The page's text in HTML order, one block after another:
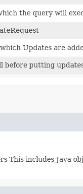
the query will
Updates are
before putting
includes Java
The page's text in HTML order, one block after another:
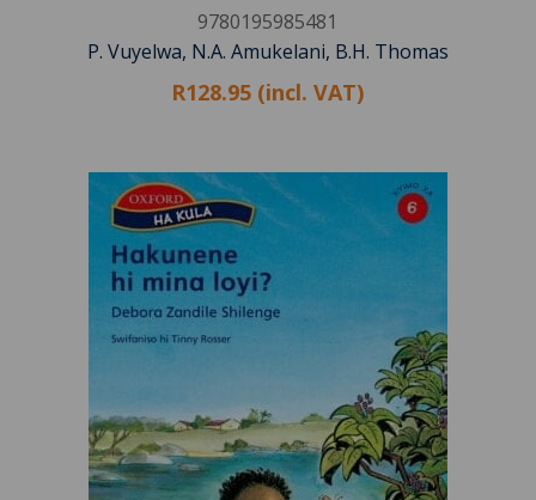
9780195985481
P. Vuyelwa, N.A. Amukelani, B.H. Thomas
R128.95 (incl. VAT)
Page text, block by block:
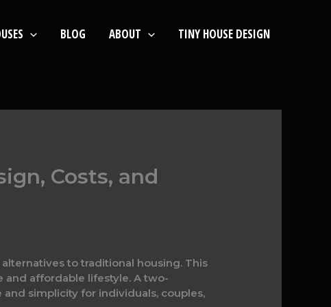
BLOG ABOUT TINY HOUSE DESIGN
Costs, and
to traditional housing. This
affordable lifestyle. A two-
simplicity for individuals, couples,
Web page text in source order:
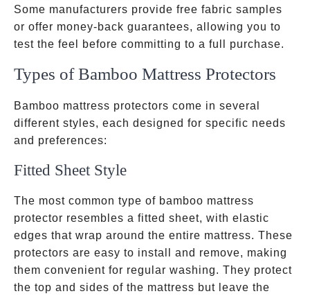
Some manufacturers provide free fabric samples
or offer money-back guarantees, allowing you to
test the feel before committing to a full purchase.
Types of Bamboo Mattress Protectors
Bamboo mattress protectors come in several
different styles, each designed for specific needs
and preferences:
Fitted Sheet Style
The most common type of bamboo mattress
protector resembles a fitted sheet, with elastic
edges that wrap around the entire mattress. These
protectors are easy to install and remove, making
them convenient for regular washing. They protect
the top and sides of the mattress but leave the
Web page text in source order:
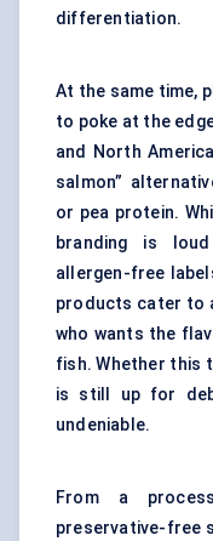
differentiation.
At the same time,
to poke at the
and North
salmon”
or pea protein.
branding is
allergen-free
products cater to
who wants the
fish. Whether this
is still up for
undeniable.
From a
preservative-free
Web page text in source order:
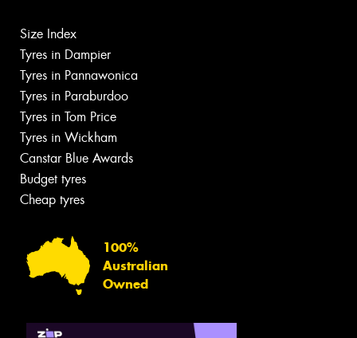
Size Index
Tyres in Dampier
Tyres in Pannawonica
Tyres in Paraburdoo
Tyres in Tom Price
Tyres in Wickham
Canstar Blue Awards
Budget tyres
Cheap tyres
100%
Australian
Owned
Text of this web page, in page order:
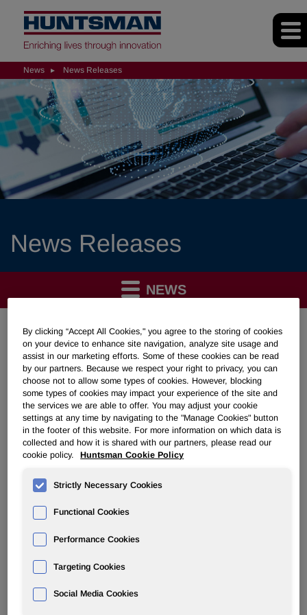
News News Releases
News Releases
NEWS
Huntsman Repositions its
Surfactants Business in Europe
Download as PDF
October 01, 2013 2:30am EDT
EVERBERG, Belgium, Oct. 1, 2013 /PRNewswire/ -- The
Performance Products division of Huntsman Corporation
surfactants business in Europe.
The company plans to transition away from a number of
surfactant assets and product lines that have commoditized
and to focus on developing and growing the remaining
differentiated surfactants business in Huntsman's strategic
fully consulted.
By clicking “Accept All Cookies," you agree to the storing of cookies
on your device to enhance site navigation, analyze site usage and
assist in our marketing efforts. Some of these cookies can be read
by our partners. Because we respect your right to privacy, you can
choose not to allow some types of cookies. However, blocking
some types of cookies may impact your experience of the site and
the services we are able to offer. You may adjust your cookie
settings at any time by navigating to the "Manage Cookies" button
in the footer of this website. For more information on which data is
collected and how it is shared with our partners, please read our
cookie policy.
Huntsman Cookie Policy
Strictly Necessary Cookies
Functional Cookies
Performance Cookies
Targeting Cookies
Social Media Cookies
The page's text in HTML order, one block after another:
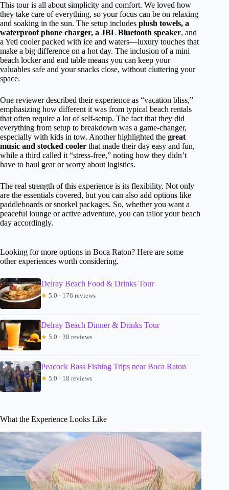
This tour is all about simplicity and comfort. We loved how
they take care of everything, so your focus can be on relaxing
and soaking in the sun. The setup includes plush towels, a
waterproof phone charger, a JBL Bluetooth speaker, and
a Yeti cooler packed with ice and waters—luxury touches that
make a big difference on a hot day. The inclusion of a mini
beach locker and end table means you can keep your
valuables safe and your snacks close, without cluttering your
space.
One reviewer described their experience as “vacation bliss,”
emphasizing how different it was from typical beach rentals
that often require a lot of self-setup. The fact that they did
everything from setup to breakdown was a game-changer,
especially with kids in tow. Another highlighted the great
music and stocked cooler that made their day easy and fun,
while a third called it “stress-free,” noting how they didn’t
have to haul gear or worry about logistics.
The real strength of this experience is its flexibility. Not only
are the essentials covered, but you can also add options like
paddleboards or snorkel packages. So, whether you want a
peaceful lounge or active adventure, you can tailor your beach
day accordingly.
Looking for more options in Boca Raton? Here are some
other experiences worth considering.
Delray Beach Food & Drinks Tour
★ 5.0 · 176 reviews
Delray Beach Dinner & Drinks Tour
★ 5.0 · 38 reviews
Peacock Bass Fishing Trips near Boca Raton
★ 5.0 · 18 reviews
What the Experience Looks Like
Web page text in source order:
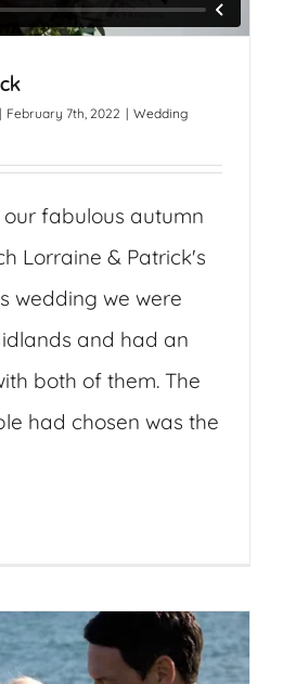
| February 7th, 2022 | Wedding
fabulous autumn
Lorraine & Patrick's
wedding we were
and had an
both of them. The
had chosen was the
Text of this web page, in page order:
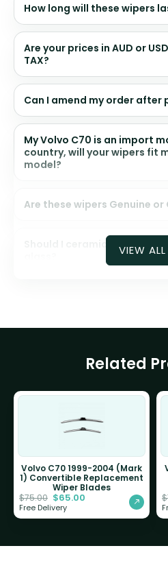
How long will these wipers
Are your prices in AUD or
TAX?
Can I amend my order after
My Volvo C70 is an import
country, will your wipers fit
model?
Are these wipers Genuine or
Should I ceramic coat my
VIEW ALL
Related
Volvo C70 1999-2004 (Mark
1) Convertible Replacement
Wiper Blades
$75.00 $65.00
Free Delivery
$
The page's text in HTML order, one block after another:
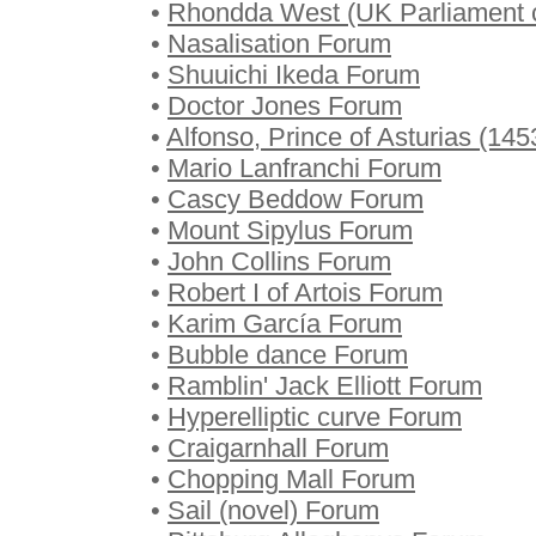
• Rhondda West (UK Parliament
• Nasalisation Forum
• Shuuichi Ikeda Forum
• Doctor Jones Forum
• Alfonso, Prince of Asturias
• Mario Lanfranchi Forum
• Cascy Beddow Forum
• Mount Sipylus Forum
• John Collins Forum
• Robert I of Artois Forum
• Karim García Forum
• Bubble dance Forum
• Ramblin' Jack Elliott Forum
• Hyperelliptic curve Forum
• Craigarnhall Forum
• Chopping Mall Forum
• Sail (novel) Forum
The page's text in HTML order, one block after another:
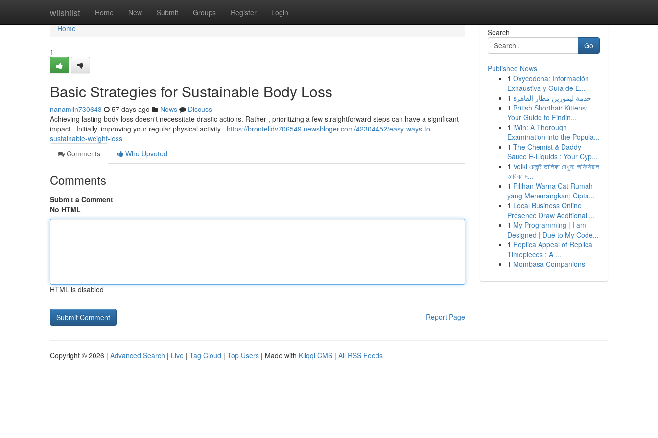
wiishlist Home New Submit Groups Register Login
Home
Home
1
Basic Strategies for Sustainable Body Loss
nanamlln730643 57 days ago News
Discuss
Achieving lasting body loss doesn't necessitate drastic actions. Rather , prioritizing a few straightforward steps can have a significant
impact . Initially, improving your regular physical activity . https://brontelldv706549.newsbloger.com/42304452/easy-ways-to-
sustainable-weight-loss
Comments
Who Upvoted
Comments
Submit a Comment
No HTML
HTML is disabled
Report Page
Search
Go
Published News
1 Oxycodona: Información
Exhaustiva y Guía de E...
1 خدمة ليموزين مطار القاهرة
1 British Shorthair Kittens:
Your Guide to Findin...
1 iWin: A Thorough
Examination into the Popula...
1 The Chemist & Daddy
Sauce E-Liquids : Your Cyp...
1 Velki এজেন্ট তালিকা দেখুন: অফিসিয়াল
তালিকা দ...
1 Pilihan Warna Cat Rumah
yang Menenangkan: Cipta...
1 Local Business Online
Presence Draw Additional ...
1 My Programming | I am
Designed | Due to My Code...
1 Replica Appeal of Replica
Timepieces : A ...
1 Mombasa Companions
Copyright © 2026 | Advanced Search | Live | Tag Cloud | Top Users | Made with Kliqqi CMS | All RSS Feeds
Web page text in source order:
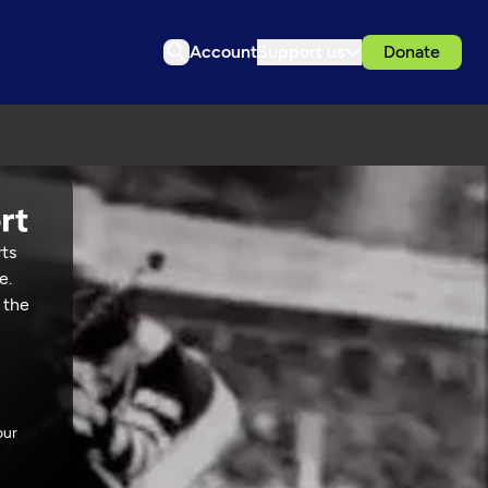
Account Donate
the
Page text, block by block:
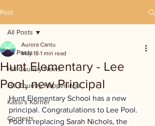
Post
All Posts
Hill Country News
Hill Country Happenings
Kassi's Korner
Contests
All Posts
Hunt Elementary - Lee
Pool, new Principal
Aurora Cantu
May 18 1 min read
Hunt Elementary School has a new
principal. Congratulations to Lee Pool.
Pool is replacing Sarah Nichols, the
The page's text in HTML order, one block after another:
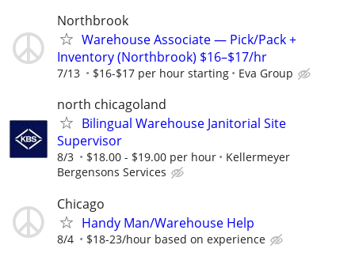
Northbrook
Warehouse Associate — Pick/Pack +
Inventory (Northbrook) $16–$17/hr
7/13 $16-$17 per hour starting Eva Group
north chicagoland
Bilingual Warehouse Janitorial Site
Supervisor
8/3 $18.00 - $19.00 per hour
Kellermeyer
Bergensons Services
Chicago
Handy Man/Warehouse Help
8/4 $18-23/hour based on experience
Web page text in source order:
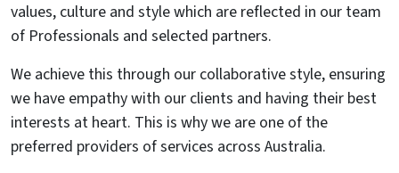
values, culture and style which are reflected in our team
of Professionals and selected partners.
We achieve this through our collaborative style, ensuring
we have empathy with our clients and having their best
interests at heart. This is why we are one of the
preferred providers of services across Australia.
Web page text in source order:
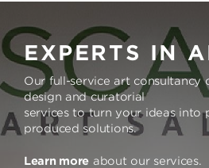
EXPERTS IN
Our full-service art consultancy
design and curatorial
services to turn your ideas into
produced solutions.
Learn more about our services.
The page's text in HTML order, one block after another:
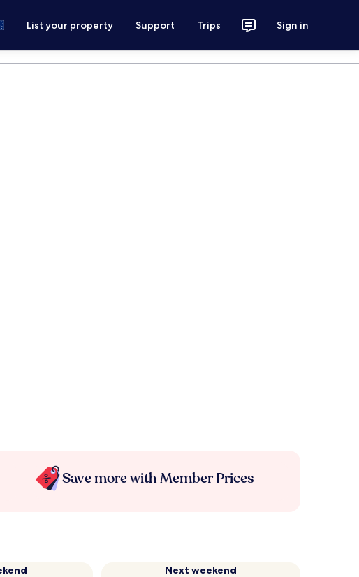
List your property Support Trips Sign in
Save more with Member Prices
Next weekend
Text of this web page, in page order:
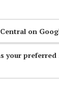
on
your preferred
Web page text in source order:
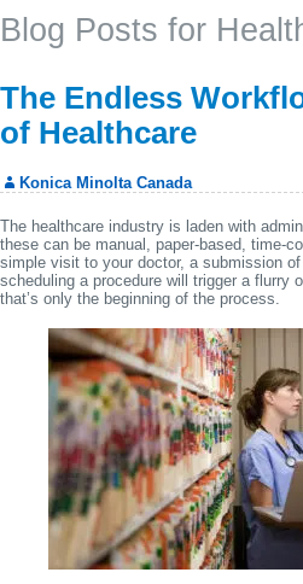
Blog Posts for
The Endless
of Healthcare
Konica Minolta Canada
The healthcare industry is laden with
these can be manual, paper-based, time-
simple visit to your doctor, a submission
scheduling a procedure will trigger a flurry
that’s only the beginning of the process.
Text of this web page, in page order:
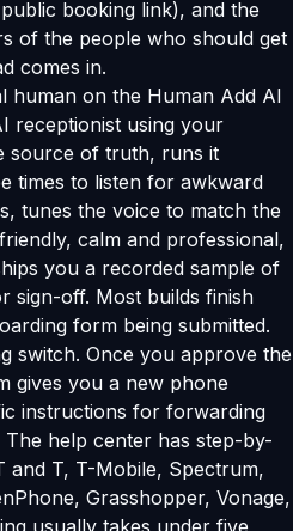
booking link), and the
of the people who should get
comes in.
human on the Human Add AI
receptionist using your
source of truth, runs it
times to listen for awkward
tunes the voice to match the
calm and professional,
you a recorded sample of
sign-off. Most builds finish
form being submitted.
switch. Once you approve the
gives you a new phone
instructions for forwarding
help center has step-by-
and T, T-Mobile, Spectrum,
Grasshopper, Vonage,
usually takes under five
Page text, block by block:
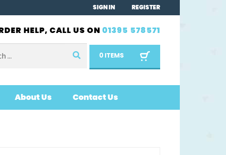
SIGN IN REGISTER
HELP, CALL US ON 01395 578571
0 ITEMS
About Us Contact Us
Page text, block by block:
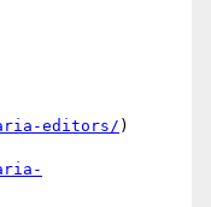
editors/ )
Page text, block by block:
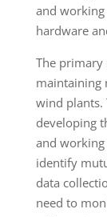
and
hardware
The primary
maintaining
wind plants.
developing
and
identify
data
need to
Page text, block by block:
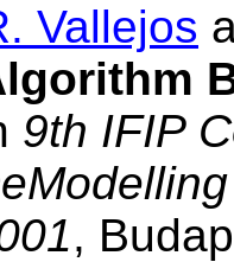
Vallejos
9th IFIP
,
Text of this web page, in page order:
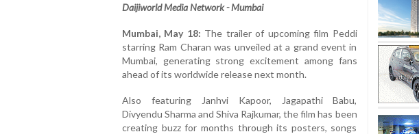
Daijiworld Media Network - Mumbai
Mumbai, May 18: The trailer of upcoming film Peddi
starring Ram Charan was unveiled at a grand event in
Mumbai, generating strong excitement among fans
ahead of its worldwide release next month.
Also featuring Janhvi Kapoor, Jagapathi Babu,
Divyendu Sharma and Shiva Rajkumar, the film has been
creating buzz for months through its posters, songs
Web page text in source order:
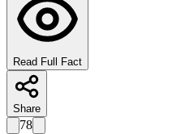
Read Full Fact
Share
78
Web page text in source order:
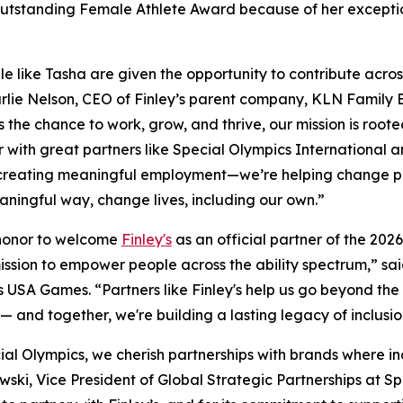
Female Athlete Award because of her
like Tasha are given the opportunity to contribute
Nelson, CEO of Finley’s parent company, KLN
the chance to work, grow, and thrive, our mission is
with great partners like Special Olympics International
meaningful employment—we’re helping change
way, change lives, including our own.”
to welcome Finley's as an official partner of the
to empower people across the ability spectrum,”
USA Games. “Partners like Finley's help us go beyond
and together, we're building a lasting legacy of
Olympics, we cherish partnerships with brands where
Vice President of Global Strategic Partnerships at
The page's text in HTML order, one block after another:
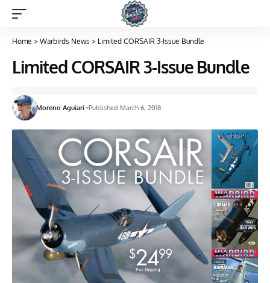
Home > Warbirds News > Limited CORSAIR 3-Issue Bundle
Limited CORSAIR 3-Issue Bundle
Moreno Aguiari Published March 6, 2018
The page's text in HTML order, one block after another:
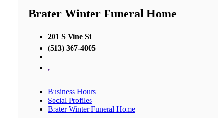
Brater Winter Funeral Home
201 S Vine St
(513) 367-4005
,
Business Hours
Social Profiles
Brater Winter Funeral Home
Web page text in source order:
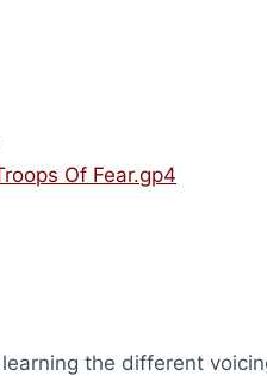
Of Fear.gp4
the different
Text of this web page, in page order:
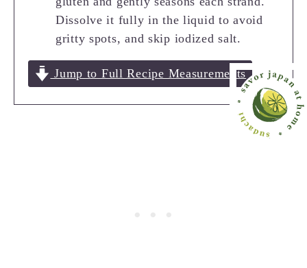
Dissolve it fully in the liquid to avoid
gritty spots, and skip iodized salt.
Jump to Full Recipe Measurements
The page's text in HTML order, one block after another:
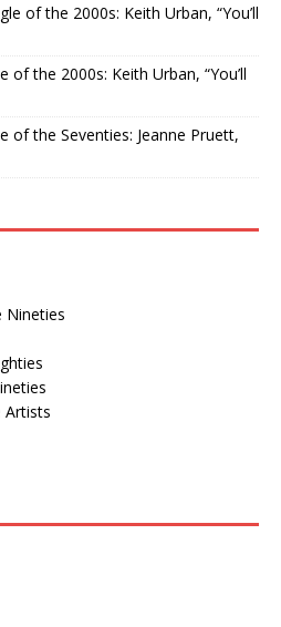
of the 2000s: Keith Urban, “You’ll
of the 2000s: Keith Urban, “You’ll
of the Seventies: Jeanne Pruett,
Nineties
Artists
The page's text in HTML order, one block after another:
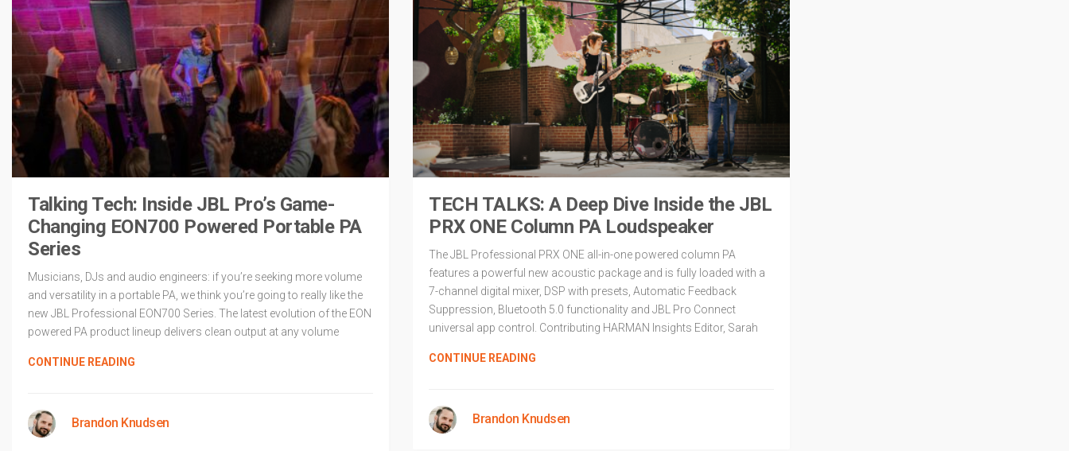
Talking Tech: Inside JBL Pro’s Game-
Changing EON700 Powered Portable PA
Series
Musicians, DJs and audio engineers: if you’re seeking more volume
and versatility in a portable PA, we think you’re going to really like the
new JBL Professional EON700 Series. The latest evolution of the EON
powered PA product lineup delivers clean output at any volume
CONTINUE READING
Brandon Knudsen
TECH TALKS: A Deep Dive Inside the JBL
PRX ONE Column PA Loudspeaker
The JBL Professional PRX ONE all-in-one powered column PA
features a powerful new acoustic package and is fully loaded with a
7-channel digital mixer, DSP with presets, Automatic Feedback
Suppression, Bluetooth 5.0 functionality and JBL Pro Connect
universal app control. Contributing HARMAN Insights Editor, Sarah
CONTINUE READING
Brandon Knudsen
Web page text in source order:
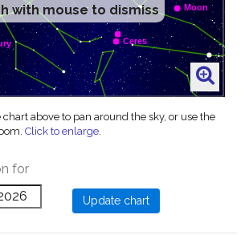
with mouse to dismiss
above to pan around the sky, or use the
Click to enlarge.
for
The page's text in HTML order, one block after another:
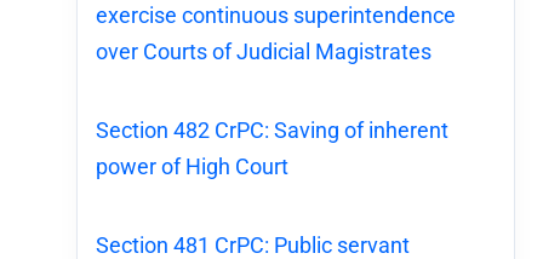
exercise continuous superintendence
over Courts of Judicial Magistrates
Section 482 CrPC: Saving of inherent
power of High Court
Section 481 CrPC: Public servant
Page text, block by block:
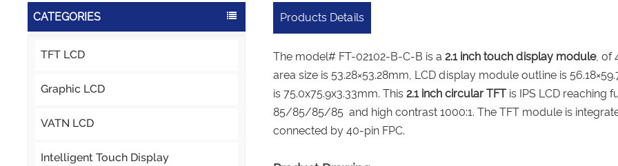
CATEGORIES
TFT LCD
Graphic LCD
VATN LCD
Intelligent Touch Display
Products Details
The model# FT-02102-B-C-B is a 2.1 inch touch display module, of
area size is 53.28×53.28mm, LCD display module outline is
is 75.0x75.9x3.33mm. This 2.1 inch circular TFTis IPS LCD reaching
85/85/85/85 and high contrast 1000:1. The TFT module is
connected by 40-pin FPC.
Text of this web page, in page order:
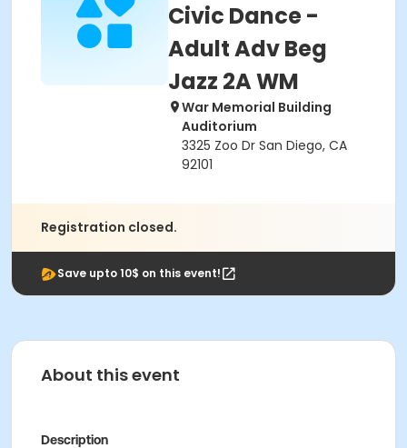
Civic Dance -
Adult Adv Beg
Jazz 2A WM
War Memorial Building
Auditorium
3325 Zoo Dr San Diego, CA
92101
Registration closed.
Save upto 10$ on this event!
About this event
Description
★ ★ ★ ★
§ **THE TASK**: All lines above that include the word "developing" should be located and copied.

§ **RESPONSE**:
and to focus on developing and growing the remaining
developing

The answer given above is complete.